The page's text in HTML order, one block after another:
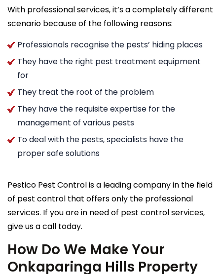
With professional services, it’s a completely different
scenario because of the following reasons:
Professionals recognise the pests’ hiding places
They have the right pest treatment equipment
for
They treat the root of the problem
They have the requisite expertise for the
management of various pests
To deal with the pests, specialists have the
proper safe solutions
Pestico Pest Control is a leading company in the field
of pest control that offers only the professional
services. If you are in need of pest control services,
give us a call today.
How Do We Make Your
Onkaparinga Hills Property
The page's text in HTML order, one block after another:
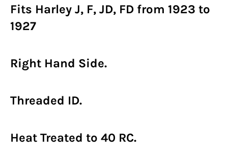
Fits Harley J, F, JD, FD from 1923 to
1927
Right Hand Side.
Threaded ID.
Heat Treated to 40 RC.
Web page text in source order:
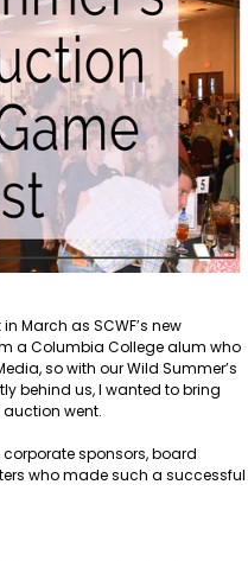
March as SCWF’s new
a Columbia Collegealum who
so with our Wild Summer’s
behind us, I wanted to bring
went.
sponsors, board
who made such a successful
====
Copy all the material above exactly, but skip each image.

The page's text in HTML order, one block after another:
With professional services, it’s a completely different
scenario because of the following reasons:
Professionals recognise the pests’ hiding places
They have the right pest treatment equipment
for
They treat the root of the problem
They have the requisite expertise for the
management of various pests
To deal with the pests, specialists have the
proper safe solutions
Pestico Pest Control is a leading company in the field
of pest control that offers only the professional
services. If you are in need of pest control services,
give us a call today.
How Do We Make Your
Onkaparinga Hills Property
The page's text in HTML order, one block after another:
Fits Harley J, F, JD, FD from 1923 to
1927
Right Hand Side.
Threaded ID.
Heat Treated to 40 RC.
Web page text in source order:
March as SCWF’s new
a Columbia Collegealum who
so with our Wild Summer’s
behind us, I wanted to bring
went.
sponsors, board
who made such a successful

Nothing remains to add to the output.